O MME terá acesso irrestrito e gratuito ao acervo técnico constituído pelos dados e informações sobre as bacias sedimentares brasileiras, também considerado parte integrante dos recursos petrolíferos nacionais, com o objetivo de realizar estudos e planejamento setorial, mantido o sigilo a que esteja submetido.

A Petro-Sal, representando a União, poderá contratar diretamente a Petrobras, dispensada a licitação, como agente comercializador do petróleo e do gás natural destinados à União em decorrência dos contratos de partilha de produção.

A receita advinda da comercialização será destinada a um fundo de natureza contábil e financeira com a finalidade de constituir fonte regular de recursos para a realização de projetos e programas nas áreas de combate à pobreza e desenvolvimento da educação, da cultura, da ciência e tecnologia e da sustentabilidade ambiental.

Enquanto não for aprovada lei sobre a participação no resultado da lavra de petróleo e gás natural, prevista no artigo 1º do artigo 20 da Constituição Federal, haverá o pagamento da participação especial, prevista no art. 50 da Lei nº 9.478/1997, calculada sobre o excedente em óleo, que será deduzida e paga da parcela da produção atribuível à União.


3. A SUBEMENDA SUBSTTITUTIVA GLOBAL

A Subemenda Substitutiva Global ao Substitutivo ao Projeto de Lei nº 5.938, de 2009, apresentada pelo Relator da matéria ao Plenário da Câmara dos Deputados, contempla importantes modificações em relação ao texto original do PL 5.938 com relação a royalties e participação especial.

Essa Subemenda estabelece critério específico de distribuição de royalties, elimina a cobrança de participação especial e aumenta a alíquota dos royalties de 10% para 15% quando da produção de petróleo e gás natural sob o regime de partilha de produção.

Com relação aos critérios vigentes para distribuição de royalties decorrentes da produção na plataforma continental, estabelecidos no art. 49 da Lei nº 9.478, de 6 de agosto de 1997, a principal inovação da Subemenda é a destinação de 44% da parcela dos royalties, nos contratos de partilha de produção, para todos Estados e Municípios do Brasil.
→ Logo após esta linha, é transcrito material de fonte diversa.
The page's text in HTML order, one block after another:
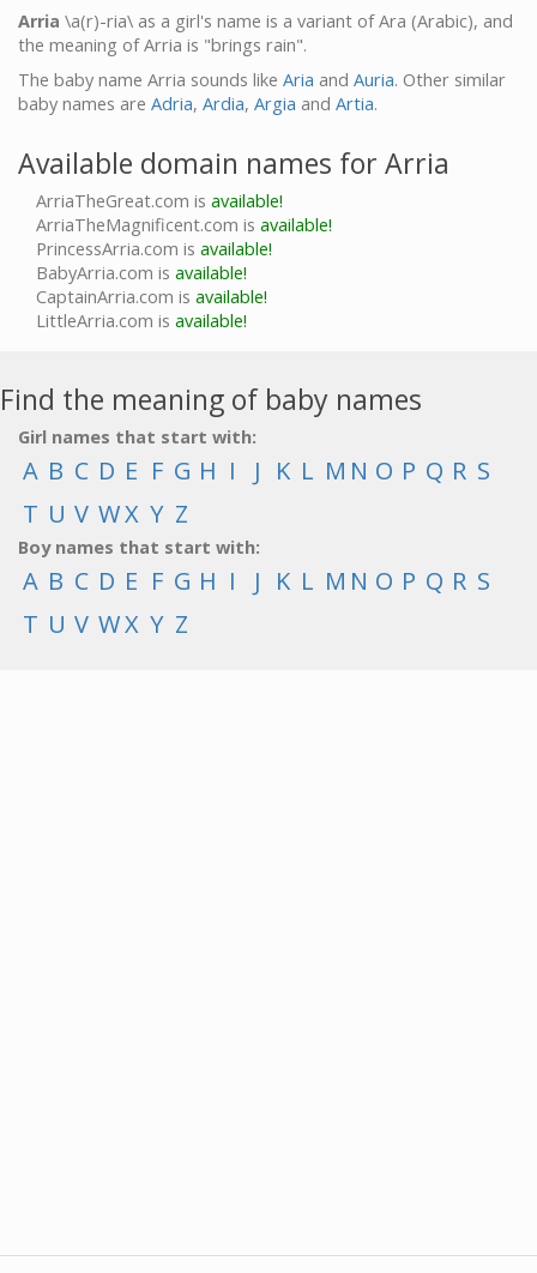
Arria \a(r)-ria\ as a girl's name is a variant of Ara (Arabic), and
the meaning of Arria is "brings rain".
The baby name Arria sounds like Aria and Auria. Other similar
baby names are Adria, Ardia, Argia and Artia.
Available domain names for Arria
ArriaTheGreat.com is available!
ArriaTheMagnificent.com is available!
PrincessArria.com is available!
BabyArria.com is available!
CaptainArria.com is available!
LittleArria.com is available!
Find the meaning of baby names
Girl names that start with:
A B C D E F G H I J K L M N O P Q R S
T U V WX Y Z
Boy names that start with:
A B C D E F G H I J K L M N O P Q R S
T U V WX Y Z

Nos atuais contratos de concessão, são destinados a todos os Estados e Municípios de 7,5% a 10% da arrecadação dos royalties.
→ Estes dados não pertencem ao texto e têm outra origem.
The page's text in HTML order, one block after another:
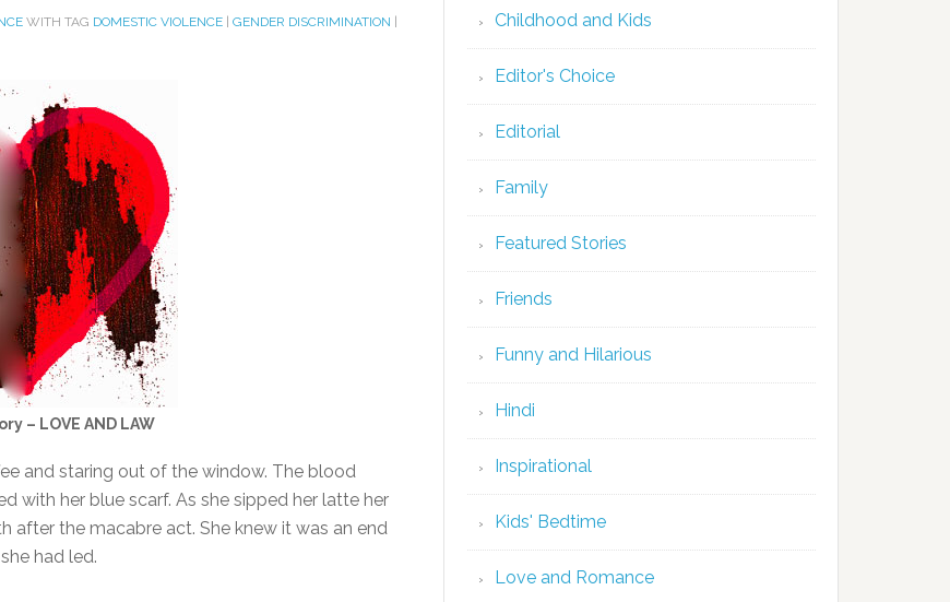
WITH TAG DOMESTIC VIOLENCE GENDER DISCRIMINATION
– LOVE AND LAW
and staring out of the window. The blood
with her blue scarf. As she sipped her latte her
after the macabre act. She knew it was an end
had led.
Childhood and Kids
Editor's Choice
Editorial
Family
Featured Stories
Friends
Funny and Hilarious
Hindi
Inspirational
Kids' Bedtime
Love and Romance

Aos Estados e Distrito Federal caberia 22% da arrecadação dos royalties, de acordo com o critério de partilha do Fundo de Participação dos Estados e do Distrito Federal (FPE). Os outros 22% seriam distribuído entre todos os Municípios, conforme o critério de partilha do Fundo de Participação dos Municípios (FPM).
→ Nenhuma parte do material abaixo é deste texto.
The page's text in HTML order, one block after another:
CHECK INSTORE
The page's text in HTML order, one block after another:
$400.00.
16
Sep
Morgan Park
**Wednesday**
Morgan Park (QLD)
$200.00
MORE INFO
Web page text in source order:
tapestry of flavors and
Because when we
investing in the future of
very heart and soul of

Outra alteração é a destinação de 3% dos royalties para fundo especial, a ser criado por lei, para o desenvolvimento de ações e programas para a mitigação e adaptação às mudanças climáticas.

A Subemenda Substitutiva Global inclui dispositivo com o objetivo de tornar claro que o contratado sob o regime de partilha de produção tem direito à restituição, em óleo, dos valores dos royalties pagos.

Com relação aos royalties dos contratos de concessão referentes a bloco situado na área do pré-sal já licitado, foi mantido o percentual para os Estados produtores confrontantes, for reduzida a parcela dos Municípios produtores confrontantes de 26,5%, em média, para 18%, foi reduzida a fração dos Municípios afetados pelas operações de embarque e desembarque de 8,75%, em média, para 5%, e foi reduzida a parcela da União de 30%, em média, para 20%.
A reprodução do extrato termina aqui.